DATA EXTRACTS >>
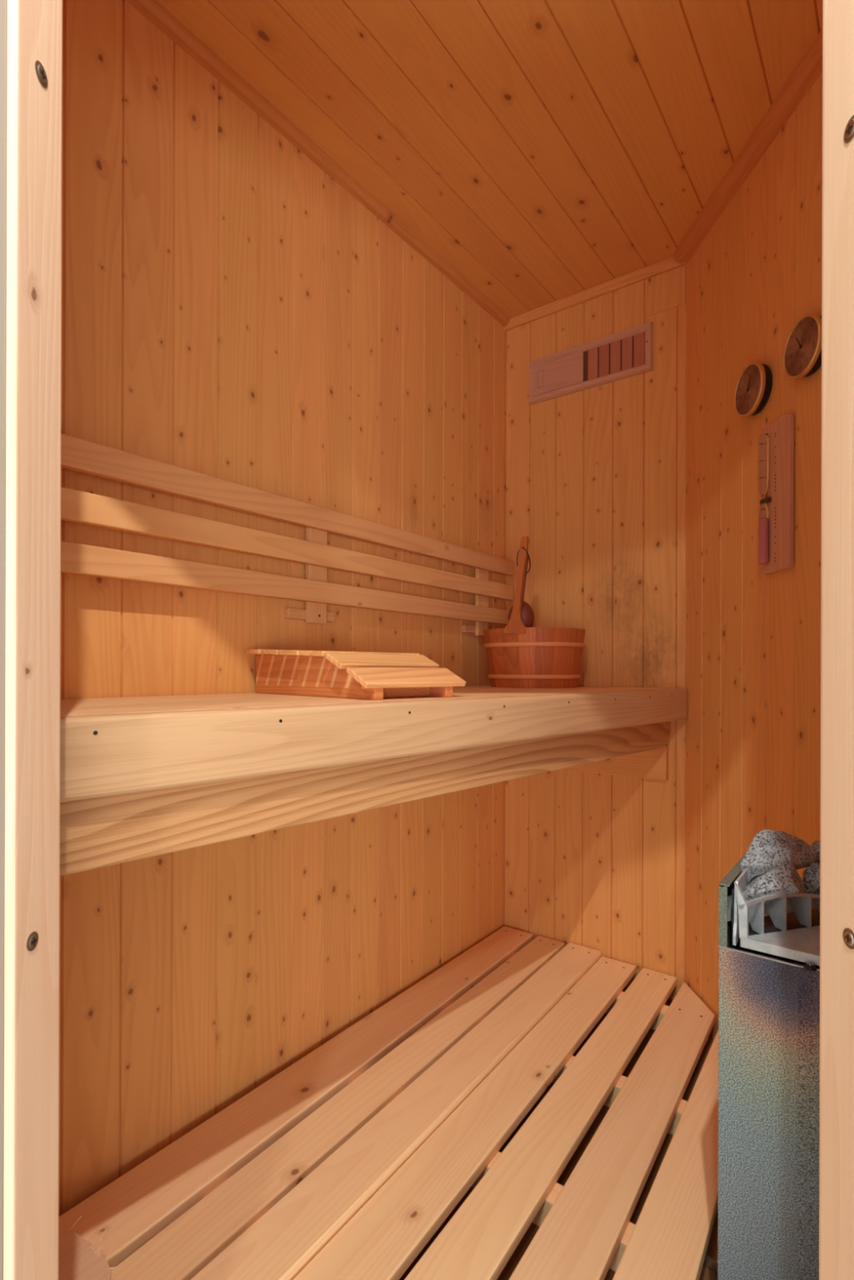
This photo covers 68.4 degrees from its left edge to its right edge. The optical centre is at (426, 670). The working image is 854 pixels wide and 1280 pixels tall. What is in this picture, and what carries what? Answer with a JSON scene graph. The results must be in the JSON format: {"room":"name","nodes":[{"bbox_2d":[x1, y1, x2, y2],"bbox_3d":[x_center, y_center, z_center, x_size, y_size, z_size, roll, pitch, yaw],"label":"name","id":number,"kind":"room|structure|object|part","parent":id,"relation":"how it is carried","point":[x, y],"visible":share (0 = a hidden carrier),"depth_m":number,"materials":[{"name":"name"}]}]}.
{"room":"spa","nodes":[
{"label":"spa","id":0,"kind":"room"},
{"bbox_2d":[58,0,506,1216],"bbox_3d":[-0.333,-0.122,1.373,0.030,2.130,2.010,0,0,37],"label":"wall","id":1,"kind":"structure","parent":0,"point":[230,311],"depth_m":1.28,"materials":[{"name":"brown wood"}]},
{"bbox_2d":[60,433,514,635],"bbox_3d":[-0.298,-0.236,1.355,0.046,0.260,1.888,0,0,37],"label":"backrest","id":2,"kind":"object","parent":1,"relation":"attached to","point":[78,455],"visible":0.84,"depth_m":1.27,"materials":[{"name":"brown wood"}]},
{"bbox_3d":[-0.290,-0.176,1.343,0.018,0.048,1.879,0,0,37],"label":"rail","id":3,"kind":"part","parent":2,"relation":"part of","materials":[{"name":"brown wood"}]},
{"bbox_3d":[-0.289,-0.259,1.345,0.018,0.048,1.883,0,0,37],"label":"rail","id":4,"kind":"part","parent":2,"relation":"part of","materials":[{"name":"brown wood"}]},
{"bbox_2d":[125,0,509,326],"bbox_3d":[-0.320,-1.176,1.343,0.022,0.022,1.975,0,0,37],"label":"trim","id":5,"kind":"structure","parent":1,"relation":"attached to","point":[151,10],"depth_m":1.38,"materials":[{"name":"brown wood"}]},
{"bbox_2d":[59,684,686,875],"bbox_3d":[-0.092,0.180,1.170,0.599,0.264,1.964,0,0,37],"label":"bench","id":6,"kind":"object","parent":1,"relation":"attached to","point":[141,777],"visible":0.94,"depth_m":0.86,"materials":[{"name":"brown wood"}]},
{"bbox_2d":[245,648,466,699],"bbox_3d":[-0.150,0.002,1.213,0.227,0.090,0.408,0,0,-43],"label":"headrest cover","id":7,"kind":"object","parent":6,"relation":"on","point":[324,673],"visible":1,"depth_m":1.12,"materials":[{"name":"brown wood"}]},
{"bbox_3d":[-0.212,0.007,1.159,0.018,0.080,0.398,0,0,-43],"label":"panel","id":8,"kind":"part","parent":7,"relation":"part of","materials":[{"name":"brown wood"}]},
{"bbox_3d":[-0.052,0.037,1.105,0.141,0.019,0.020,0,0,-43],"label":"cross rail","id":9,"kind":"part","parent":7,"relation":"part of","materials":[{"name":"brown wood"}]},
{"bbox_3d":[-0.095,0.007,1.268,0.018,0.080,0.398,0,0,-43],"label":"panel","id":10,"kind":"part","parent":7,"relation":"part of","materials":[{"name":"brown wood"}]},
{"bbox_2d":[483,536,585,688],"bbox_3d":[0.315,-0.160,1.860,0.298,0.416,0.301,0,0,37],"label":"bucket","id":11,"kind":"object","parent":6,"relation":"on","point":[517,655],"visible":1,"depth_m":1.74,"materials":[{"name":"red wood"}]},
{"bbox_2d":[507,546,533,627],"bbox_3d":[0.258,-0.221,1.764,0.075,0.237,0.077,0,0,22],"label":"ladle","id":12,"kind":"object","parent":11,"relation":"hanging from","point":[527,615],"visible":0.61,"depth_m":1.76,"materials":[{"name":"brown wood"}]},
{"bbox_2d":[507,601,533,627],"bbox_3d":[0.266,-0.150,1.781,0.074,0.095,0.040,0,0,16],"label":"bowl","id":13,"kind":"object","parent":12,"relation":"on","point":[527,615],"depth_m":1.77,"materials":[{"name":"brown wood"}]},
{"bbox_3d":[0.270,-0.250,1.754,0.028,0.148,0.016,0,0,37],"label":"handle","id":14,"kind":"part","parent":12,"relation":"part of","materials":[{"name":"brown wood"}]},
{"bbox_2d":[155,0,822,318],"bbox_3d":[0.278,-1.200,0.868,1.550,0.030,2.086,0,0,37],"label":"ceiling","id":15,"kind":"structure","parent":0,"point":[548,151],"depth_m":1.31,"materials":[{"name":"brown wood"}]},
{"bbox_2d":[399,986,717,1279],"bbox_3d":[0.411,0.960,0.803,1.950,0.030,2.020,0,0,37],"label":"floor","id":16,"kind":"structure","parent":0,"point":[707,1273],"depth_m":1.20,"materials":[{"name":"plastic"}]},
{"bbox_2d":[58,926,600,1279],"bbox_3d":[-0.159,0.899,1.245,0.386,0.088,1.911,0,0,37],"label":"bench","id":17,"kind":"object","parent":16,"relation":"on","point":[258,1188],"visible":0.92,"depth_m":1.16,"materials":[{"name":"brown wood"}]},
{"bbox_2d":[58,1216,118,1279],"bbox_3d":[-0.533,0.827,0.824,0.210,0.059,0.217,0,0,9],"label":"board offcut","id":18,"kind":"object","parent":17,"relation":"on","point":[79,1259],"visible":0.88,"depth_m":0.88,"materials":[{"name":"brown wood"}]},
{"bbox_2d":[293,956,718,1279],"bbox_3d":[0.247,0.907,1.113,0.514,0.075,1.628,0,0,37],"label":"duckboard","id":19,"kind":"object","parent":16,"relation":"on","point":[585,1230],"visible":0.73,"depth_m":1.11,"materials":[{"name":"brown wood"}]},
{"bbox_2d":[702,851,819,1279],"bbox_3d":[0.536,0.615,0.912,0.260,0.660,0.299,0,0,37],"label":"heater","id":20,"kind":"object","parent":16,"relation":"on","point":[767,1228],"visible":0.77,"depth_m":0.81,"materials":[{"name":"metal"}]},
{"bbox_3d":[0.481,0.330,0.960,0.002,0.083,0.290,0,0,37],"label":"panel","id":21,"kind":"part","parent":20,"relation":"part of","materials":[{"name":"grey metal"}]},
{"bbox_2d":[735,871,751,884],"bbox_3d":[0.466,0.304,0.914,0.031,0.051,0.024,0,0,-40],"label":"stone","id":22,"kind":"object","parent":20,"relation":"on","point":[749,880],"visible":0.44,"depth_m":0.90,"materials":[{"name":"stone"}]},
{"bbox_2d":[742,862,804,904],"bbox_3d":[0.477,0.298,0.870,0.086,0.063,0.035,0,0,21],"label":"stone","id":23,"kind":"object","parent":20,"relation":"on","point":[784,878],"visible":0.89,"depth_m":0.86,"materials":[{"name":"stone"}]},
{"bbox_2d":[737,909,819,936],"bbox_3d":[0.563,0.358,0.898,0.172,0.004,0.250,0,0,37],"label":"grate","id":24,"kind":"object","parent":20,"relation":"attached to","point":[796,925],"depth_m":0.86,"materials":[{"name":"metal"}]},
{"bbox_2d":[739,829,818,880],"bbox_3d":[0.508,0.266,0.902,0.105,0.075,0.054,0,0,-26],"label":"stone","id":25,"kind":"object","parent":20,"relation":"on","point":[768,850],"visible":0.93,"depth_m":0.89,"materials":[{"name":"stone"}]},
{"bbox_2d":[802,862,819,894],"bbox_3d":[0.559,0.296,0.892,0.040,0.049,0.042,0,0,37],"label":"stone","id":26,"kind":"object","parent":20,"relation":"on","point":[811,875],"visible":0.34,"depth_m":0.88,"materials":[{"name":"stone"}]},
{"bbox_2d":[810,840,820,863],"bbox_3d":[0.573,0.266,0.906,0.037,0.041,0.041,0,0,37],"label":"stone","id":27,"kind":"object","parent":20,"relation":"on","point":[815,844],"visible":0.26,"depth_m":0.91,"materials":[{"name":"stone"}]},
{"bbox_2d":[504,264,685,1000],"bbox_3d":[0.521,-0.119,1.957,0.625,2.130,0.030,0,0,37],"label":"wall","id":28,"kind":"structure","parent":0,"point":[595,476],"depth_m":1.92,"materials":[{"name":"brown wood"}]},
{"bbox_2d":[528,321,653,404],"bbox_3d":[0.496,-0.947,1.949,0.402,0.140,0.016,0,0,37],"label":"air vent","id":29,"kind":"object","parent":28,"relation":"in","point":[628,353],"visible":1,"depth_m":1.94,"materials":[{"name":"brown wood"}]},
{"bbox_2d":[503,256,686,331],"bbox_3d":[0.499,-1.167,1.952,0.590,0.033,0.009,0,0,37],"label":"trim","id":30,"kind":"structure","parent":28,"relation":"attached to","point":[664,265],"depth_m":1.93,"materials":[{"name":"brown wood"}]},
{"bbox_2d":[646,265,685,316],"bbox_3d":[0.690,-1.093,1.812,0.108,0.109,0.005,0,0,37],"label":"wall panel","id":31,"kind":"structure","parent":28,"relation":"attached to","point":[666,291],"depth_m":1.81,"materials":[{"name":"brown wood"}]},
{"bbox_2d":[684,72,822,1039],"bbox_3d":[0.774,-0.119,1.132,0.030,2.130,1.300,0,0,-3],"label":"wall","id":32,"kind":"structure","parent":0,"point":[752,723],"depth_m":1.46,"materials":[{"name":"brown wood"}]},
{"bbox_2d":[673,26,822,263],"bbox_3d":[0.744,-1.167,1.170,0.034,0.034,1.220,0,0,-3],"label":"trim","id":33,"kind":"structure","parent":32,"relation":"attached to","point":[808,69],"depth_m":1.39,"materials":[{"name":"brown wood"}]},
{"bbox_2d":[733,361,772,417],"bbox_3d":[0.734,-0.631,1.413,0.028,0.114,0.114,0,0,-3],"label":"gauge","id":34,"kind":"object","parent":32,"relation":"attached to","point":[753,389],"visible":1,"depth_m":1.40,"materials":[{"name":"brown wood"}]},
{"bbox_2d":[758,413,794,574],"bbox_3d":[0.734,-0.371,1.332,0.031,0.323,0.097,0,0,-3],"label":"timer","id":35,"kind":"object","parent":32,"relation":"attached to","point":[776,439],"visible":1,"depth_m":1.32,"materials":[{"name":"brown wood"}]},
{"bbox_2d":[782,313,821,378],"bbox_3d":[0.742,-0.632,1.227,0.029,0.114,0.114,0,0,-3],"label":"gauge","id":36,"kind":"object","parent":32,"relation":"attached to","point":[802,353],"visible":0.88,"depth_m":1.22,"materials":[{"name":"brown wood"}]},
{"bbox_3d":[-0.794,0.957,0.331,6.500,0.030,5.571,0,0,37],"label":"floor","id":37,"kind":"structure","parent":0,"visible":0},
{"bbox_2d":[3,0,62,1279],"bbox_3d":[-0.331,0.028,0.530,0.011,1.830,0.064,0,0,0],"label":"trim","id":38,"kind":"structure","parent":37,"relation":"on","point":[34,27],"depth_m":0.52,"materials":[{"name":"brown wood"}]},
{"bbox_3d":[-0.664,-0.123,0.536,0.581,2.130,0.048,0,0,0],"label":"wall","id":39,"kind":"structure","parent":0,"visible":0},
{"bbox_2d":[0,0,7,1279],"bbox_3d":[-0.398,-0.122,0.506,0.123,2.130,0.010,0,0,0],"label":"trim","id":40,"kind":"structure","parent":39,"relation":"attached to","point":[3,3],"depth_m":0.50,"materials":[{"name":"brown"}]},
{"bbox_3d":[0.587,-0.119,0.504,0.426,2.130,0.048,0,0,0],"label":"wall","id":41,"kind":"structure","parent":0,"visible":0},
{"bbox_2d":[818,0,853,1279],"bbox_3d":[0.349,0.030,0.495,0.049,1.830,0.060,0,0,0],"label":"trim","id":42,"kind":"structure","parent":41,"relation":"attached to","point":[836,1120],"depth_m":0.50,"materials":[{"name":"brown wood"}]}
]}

THE PROBLEM >> Report every line containing the string "metal" in the material.

RESULT OF THIS TASK >>
{"bbox_2d":[702,851,819,1279],"bbox_3d":[0.536,0.615,0.912,0.260,0.660,0.299,0,0,37],"label":"heater","id":20,"kind":"object","parent":16,"relation":"on","point":[767,1228],"visible":0.77,"depth_m":0.81,"materials":[{"name":"metal"}]},
{"bbox_3d":[0.481,0.330,0.960,0.002,0.083,0.290,0,0,37],"label":"panel","id":21,"kind":"part","parent":20,"relation":"part of","materials":[{"name":"grey metal"}]},
{"bbox_2d":[737,909,819,936],"bbox_3d":[0.563,0.358,0.898,0.172,0.004,0.250,0,0,37],"label":"grate","id":24,"kind":"object","parent":20,"relation":"attached to","point":[796,925],"depth_m":0.86,"materials":[{"name":"metal"}]},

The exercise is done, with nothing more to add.